THE TASK
No pictures, please. Output the lines from the start of the data through the line that contains "27018 certification and", both included, exactly as they stand.

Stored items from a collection

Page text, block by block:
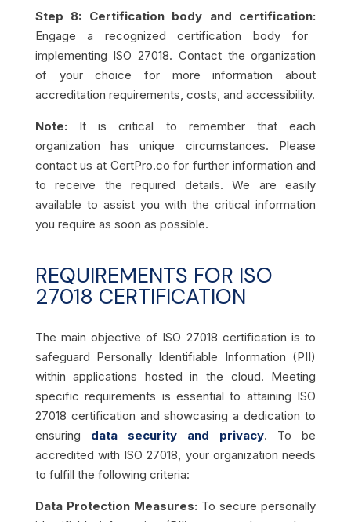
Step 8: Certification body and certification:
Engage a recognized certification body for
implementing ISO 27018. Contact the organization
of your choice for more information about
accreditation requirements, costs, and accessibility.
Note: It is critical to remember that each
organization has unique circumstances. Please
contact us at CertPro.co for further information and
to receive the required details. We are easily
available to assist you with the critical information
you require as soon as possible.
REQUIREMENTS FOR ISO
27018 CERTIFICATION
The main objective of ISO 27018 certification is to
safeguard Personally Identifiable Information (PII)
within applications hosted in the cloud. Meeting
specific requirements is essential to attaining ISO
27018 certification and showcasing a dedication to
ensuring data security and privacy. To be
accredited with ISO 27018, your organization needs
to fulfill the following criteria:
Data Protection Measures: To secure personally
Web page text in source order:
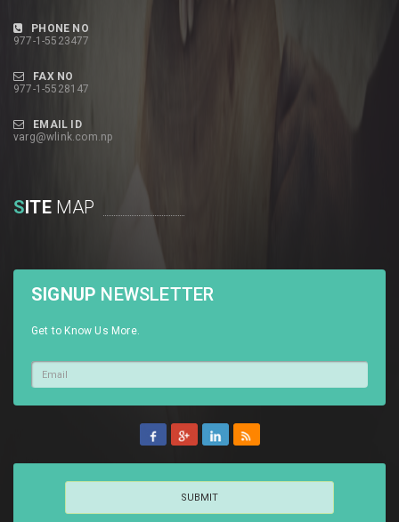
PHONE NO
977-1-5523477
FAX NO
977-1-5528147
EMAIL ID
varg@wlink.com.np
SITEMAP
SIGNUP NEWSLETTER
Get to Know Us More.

ANSWER FOR THIS EXERCISE
Page text, block by block:
Step 8: Certification body and certification:
Engage a recognized certification body for
implementing ISO 27018. Contact the organization
of your choice for more information about
accreditation requirements, costs, and accessibility.
Note: It is critical to remember that each
organization has unique circumstances. Please
contact us at CertPro.co for further information and
to receive the required details. We are easily
available to assist you with the critical information
you require as soon as possible.
REQUIREMENTS FOR ISO
27018 CERTIFICATION
The main objective of ISO 27018 certification is to
safeguard Personally Identifiable Information (PII)
within applications hosted in the cloud. Meeting
specific requirements is essential to attaining ISO
27018 certification and showcasing a dedication to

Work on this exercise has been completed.